Creeping along, praying as he went that he wouldn’t get stuck out here where he had no one to call and no idea how exactly to get to Joe’s on foot, Levi made it another mile before there was another road. He glanced at the directions in his lap. He didn’t dare actually stop the car for fear of not getting it going again so he kept moving as he read the tiny type. Why hadn’t he increased the font size? He was supposed to go another hundred yards and he’d find Joe’s driveway.

One hundred yards later there was another dirt road. This was narrower, bordered on both sides by big old trees and with two deep ruts running from the road up to the house he could see in the distance. Deep ruts that were obviously caused by truck tires.

Awesome.

He turned in, grimacing as he heard and felt the crusty snow underneath dragging along the bottom of the car.

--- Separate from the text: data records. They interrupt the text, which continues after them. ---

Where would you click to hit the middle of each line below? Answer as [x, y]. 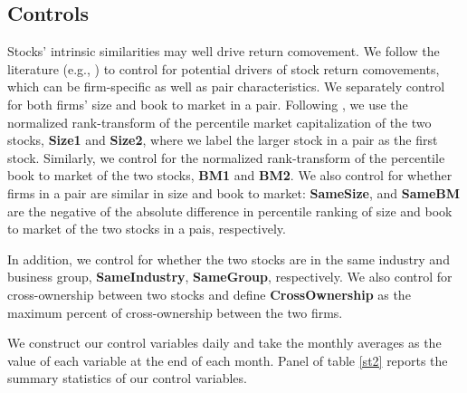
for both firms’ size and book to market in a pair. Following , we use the [208, 104]
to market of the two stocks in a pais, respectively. [147, 229]
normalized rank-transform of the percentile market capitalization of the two [219, 122]
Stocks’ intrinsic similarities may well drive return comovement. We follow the [224, 51]
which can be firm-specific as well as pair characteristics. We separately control [226, 86]
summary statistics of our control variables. [127, 378]
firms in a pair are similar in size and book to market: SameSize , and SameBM [234, 192]
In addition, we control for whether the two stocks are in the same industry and [229, 259]
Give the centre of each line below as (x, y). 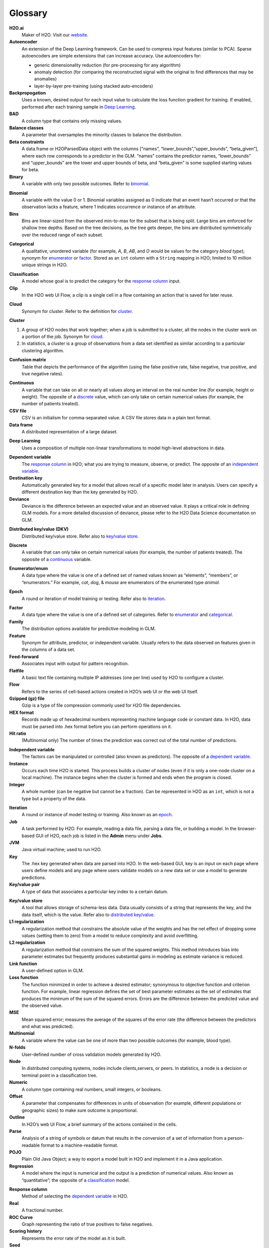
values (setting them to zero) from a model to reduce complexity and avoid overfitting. (110, 936)
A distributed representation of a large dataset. (70, 432)
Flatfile (17, 670)
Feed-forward (24, 656)
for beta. (30, 170)
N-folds (17, 1047)
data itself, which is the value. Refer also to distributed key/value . (88, 915)
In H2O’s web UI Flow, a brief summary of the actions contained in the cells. (99, 1124)
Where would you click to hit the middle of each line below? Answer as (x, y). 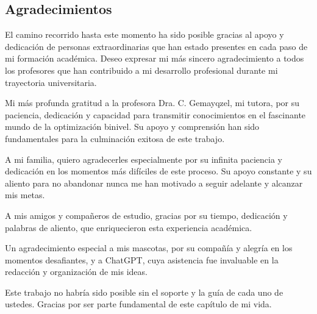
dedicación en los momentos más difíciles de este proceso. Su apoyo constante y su (158, 171)
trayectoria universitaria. (51, 82)
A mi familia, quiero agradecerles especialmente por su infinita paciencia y (144, 159)
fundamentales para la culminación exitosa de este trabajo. (115, 138)
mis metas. (25, 195)
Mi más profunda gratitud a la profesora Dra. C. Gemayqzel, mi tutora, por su (152, 103)
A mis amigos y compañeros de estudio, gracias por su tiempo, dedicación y (146, 215)
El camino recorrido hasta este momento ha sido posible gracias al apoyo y (144, 34)

He finally made it to the house, pulled over onto a flat slab of cement beside the garage and turned off the ignition. Thank goodness.

At least, he hoped this was Joe’s place. And he hoped that his brother’s truck was here and that they’d left the keys.

The front door key was under the ceramic frog as Joe had said it would be, and a minute later, Levi let himself into the farm house with his suitcase and grocery sack.

He let the bags fall as he took in a big lungful of air. The house smelled amazing. It was neat and homey. There were no Christmas decorations up yet, but it was only the twentieth and Joe and Phoebe were supposed to be home on the twenty-second. They’d all decorate together. Levi felt a surge of happiness. Pure, unadulterated happiness. It had nothing to do with a winning poker hand or a shot of alcohol or a woman’s cleavage. It was about feeling at home, warm, safe, cared about.

Levi Spencer would never ever admit it to anyone, ever, but when Joe had invited him to Sapphire Falls, Levi had felt his heart actually swell. The organ he’d thought shriveled like a raisin long ago had thumped in his chest, reminding him that it was there and working.